Locality and non-locality are topics as confusing as controversial, both in- and outside the community, and George’s book is a great introduction to an intriguing development in contemporary physics. It’s a courageous book. I can only imagine how much headache writing it must have been, after I once organized a workshop on nonlocality and realized that no two people could agree on what they even meant with the word. ...

In his book, George lays out how the attitude of scientists towards nonlocality has gone from acceptance to rejection and makes a case that now the pendulum is swinging back to acceptance again. I think he is right that this is the current trend (thus the workshop).
This sums up what is wrong with physics today. Clear-eyed XX century physicists purged the medieval spooky mysticism of nonlocality from science, and now it is back with no one even knowing what it is.

She goes on to say that the book is a confusing mish-mash of buzzwords and personalities, without ever explaining the physics or saying what is accepted:
I found the book somewhat challenging to read because I was constantly trying to translate George’s metaphors back into equations and I didn’t always succeed. But then that’s a general problem I have with popular science books and I can’t blame George for this. I have another complaint though, which his that George covers a lot of different research in rapid succession without adding qualifiers about these research programs’ shortcomings. There’s quantum graphity and string theory and black holes in AdS and causal sets and then there’s many worlds. The reader might be left with the mistaken impression that these topics are somehow all related with each other. ...

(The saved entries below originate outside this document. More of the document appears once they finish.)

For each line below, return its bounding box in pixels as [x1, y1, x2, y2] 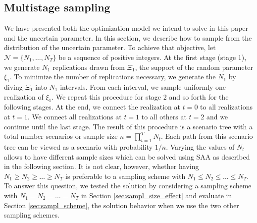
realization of [4, 91, 44, 102]
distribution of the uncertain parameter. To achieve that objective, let [4, 42, 216, 53]
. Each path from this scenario [161, 131, 253, 141]
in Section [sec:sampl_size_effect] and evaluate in [81, 190, 232, 200]
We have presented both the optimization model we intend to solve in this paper [4, 23, 249, 33]
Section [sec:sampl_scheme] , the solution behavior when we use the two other [4, 200, 239, 210]
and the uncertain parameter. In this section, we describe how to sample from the [4, 32, 252, 43]
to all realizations [200, 102, 253, 112]

For my taste it’s a little too heavy on person-stories, but then that seems to be the style of science writing today.
This sums up what is wrong with popular science writing. SciAm used to be better than this.

A friend of hers wrote the book, and she recommends it. Sigh.

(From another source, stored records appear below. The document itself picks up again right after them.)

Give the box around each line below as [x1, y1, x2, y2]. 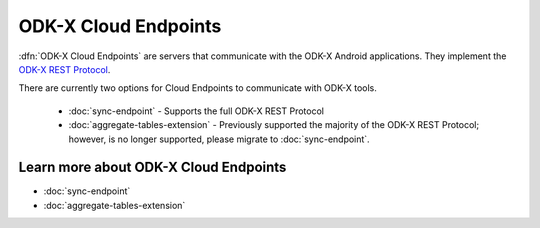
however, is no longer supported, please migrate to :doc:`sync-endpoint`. [68, 133, 370, 145]
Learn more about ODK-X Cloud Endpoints [18, 159, 287, 176]
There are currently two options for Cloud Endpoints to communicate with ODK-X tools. [18, 82, 377, 94]
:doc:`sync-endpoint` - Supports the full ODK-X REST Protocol [68, 105, 325, 117]

The Wikipedia article on action at a distance is pretty good. It explains how Maxwell developed his electromagnetic theory by seeking to get rid of action at a distance. This was one of the most important intellectual developments of all time.
To date, all experiments testing Bell-type inequalities in situations analogous to the EPR thought experiment have results consistent with the predictions of quantum mechanics, suggesting that local hidden variables theories can be ruled out. Whether or not this is interpreted as evidence for nonlocality depends on one's interpretation of quantum mechanics.
That's right. You can interpret quantum mechanics to give a scientific causal view of the world, or you can interpret it to allow for unverifiable spooky actions. Your choice. Apparently the current trend among physicists and popular science writers is for the latter.

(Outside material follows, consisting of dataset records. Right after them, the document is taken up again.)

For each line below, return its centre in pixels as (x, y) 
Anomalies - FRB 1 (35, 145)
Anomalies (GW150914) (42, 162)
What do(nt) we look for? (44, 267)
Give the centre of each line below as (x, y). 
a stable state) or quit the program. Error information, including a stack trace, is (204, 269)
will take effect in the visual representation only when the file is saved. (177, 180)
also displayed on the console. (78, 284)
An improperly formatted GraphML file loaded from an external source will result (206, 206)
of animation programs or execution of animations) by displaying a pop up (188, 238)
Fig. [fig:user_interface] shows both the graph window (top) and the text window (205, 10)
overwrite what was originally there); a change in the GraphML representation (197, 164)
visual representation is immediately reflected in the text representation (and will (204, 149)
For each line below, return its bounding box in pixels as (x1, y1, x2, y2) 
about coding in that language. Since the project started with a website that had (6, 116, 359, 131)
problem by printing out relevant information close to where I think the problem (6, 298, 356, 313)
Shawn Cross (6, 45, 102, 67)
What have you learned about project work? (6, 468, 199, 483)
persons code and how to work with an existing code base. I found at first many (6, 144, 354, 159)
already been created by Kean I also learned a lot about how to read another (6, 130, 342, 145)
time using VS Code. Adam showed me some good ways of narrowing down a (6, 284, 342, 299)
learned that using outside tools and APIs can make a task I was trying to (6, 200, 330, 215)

Lawrence M. Krauss has a pretty good entanglement article in the latest New Yorker mag:
No area of physics causes more confusion, not just among the general public but also among physicists, than quantum mechanics. On the one hand, it’s the source of New Age mythology, and has enabled hucksters to peddle new self-help cures; on the other, for the philosophically inclined, it has provided some illusory hope of free will in an otherwise deterministic universe. Of the aspects of quantum mechanics that confuse and dismay observers, perhaps nothing approaches the property called “entanglement.” Einstein, who never really accepted entanglement’s existence, called it, derisively, “spooky action at a distance.”

Unfortunately for Einstein, entanglement, “spooky” or not, is apparently real, as researchers in the Netherlands demonstrated last week, just in time for Halloween. In doing so, the researchers affirmed once again that quantum mechanics, as strange as it may seem, works in every way we can test it.
Yes, physicists themselves cannot agree on whether entanglement is spooky.

He attacks the essay I cited last week:
Similarly, last week, the Pulitzer prize-winning writer Marilynne Robinson published an essay in which she challenges the nature and relevance of modern science. The essay argued that entanglement “raises fundamental questions about time and space, and therefore about causality.” She went on to say that this called into question the ability of science to explain reality as a whole. It’s easy to understand how Robinson arrived at this incorrect idea: when a measurement of one electron here can instantaneously affect the measurement of another electron on the opposite side of the universe, faster than the speed of light, it does seem as though causality has been thrown out the window.
Yes, fundamental questions about causality would be raised if the "measurement of one electron here can instantaneously affect the measurement of another electron on the opposite side of the universe". But it cannot.

Krauss's explanation is above average, but defective:
As long as the two electrons remain entangled, then this link endures — even if they are separated across the galaxy. If I measure one electron in my lab, the second electron is affected by the measurement of the first electron with no time delay — instantaneously — even though a signal travelling at the speed of light would take millenia to cross the distance between them.

That instantaneous link is the “spooky action at a distance” of which Einstein was so skeptical.
No, measuring an electron does not affect a distant electron.

Quantum mechanics gives a mathematical representation of the electron pair, and a way of making probabilistic predictions about spin. Measuring one electron does affect the prediction being made for the other. But the math is not the same as the physics. The actual electrons may be deterministic and separable.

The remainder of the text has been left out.